Picture of mosaic artwork by UK artist Carrie Reichardt called "Bees", depicting the Extinction Symbol, and displayed at Endangered 13 exhibition in London. Creative Commons Attribution 2.0

EXTINCTION REBELLION (XR) protestors were out again yesterday at Lloyd’s of London in central London from about 7.00am with the aim of stopping staff from entering the building. And, as Lloyd’s said it had advised its employees not to come in to work, it would appear that part of the protest is succeeding. Lloyd’s said they had continued trading although City A.M. contradicted this saying Lloyd’s had had to halt all trading.

The XR group say it is demanding Lloyd’s stop insuring fossil fuel projects. Spokesperson Clare Walmsley said of the protest: “We’re here to demand an end to all new fossil fuel investments and insurance. By underwriting the world’s most deadly fossil fuel projects, they are creating climate chaos – floods, famine, wildfires and death”. Lloyds is an insurer of the Trans Mountain Pipeline expansion in Canada which Indigenous people have been protesting for some time.

Ms Walmsley continued: ”Insuring new oil and gas projects in the North Sea will do nothing to solve the cost of living crisis either. Instead, it locks us into a system that’s already pushing millions into poverty.”

Yesterday’s action is a continuation of a wave of recent protests by the climate change activists. On Friday, two XR protesters shut down Tower Bridge, causing long queues of traffic, by abseiling off the sides of the landmark and unfurling a huge banner which read: ‘End fossil fuels now.’ 

This was followed by huge demonstrations on Saturday and Sunday with protestors from all over the country joining in as they marched through central London and staged sit-down protests at several landmarks to call for an end to investment in fossil fuels. On Saturday they gathered at Speakers’ Corner at Hyde Park in the morning before moving on to Oxford Street and Regent Street, where they sat in the road and blocked traffic in the heart of the capital’s shopping district. The activists later moved on to Trafalgar Square.

One of Saturday’s protestors, Verel Rodrigues, a 27-year-old mechanical engineer from Bristol, told the PA news agency: “We are currently in a dire situation and we are appealing to the government to stop investing in fossil fuels. We have no choice. We are sorry to be causing this inconvenience but we don’t have any other choice.

“If an alarm is ringing because your house is on fire, you don’t get p***ed off at the fire alarm. It is trying to save you and we are trying to raise the alarm of what is about to come.”

But getting angry at the ‘fire alarm’ is precisely what many are doing, rather than aiming their ire at those responsible for the mess the planet is in. It’s bad enough to hear Joe Public spouting off that protestors are blocking traffic, stopping people getting to work etc – disrupting traffic is rather the point – but to hear politicians who we might expect to applaud the protestors instead come out and condemn them is worse.
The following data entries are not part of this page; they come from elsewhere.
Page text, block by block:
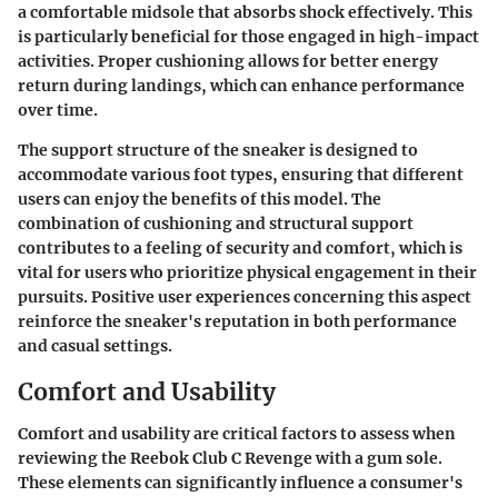
a comfortable midsole that absorbs shock effectively. This
is particularly beneficial for those engaged in high-impact
activities. Proper cushioning allows for better energy
return during landings, which can enhance performance
over time.
The support structure of the sneaker is designed to
accommodate various foot types, ensuring that different
users can enjoy the benefits of this model. The
combination of cushioning and structural support
contributes to a feeling of security and comfort, which is
vital for users who prioritize physical engagement in their
pursuits. Positive user experiences concerning this aspect
reinforce the sneaker's reputation in both performance
and casual settings.
Comfort and Usability
Comfort and usability are critical factors to assess when
reviewing the Reebok Club C Revenge with a gum sole.
These elements can significantly influence a consumer's
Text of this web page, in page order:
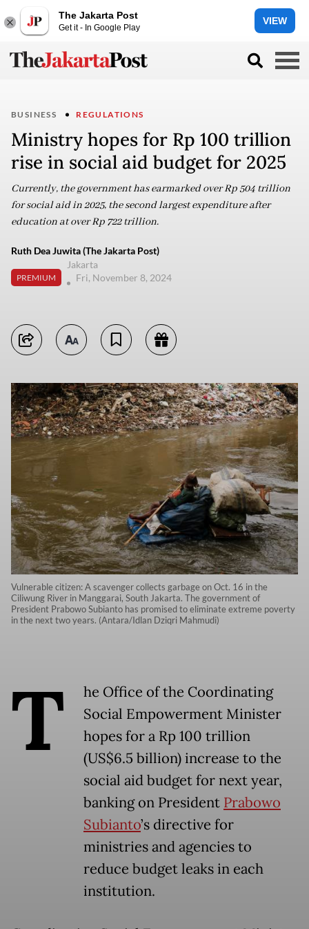
The Jakarta Post
Get it - In Google Play
VIEW
BUSINESS REGULATIONS
Ministry hopes for Rp 100 trillion
rise in social aid budget for 2025
Currently, the government has earmarked over Rp 504 trillion
for social aid in 2025, the second largest expenditure after
education at over Rp 722 trillion.
Ruth Dea Juwita (The Jakarta Post)
PREMIUM
Jakarta
Fri, November 8, 2024
Vulnerable citizen: A scavenger collects garbage on Oct. 16 in the
Ciliwung River in Manggarai, South Jakarta. The government of
President Prabowo Subianto has promised to eliminate extreme poverty
in the next two years. (Antara/Idlan Dziqri Mahmudi)
T
he Office of the Coordinating
Social Empowerment Minister
hopes for a Rp 100 trillion
(US$6.5 billion) increase to the
social aid budget for next year,
banking on President Prabowo
Subianto’s directive for
ministries and agencies to
reduce budget leaks in each
institution.
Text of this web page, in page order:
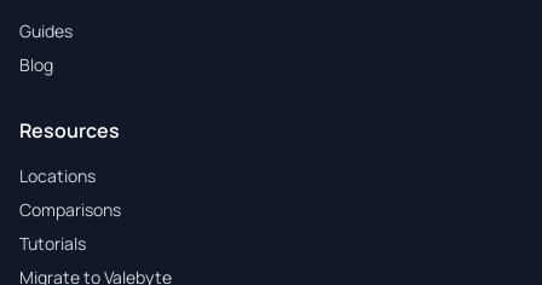
Guides
Blog
Resources
Locations
Comparisons
Tutorials
Migrate to Valebyte

Sharing an article from The S*n, the Labour Party tweeted that “the government must immediately impose injunctions to put a stop to this disruption”, while the Shadow Justice Secretary, Steve Reed, fumed that “Motorists were already being hammered at the pump, and now millions can’t even access fuel”. Accessing fuel won’t really be much of a problem if the climate catastrophe scientists are predicting hits us. We’re already in crisis, and if we don’t act now it will quite simply be too late.

And on the other side of the aisle we have Tory MPs calling for financier Ben Goldsmith, brother of foreign office minister Lord Goldsmith, to be fired from his role at the Environment Department after he came out in support for XR, saying: “Not a good look from Labour. The protestors are right to be doing whatever it takes to wake people up. The fossil fuel industry is grubby and dangerous. We need to unhook ourselves from our dependence asap. I’m with Extinction Rebellion.” And the aforementioned Steve Reed criticised him for it.

Mr Goldsmith has since deleted the tweet, saying that “support of ER is neither a Conservative Environmental Network nor a DEFRA position” but it does rather speak volumes that he said it in the first place while Labour MPs were condemning the action.

Do protests inconvenience workers and those trying to get their children to school? Yes, we’ve all seen footage of this. But peaceful, non-disruptive protests do not work. Nothing changes when people are not affected. Non-violent civil disobedience does – or we must certainly hope it does, given the escalating temperatures, the animals facing extinction or already extinct, our very ecosystem failing.

In what appeared to be a response to the Labour Party statement, former Labour leader Jeremy Corbyn tweeted yesterday: “We need a Green New Deal and a sustainable planet for future generations. Those protesting against fossil fuel giants should be applauded, not arrested.”

If we have a future, seeing what is happening to our environment, I think it’s fairly safe to say that Jeremy Corbyn will once more be seen as on the right side of history.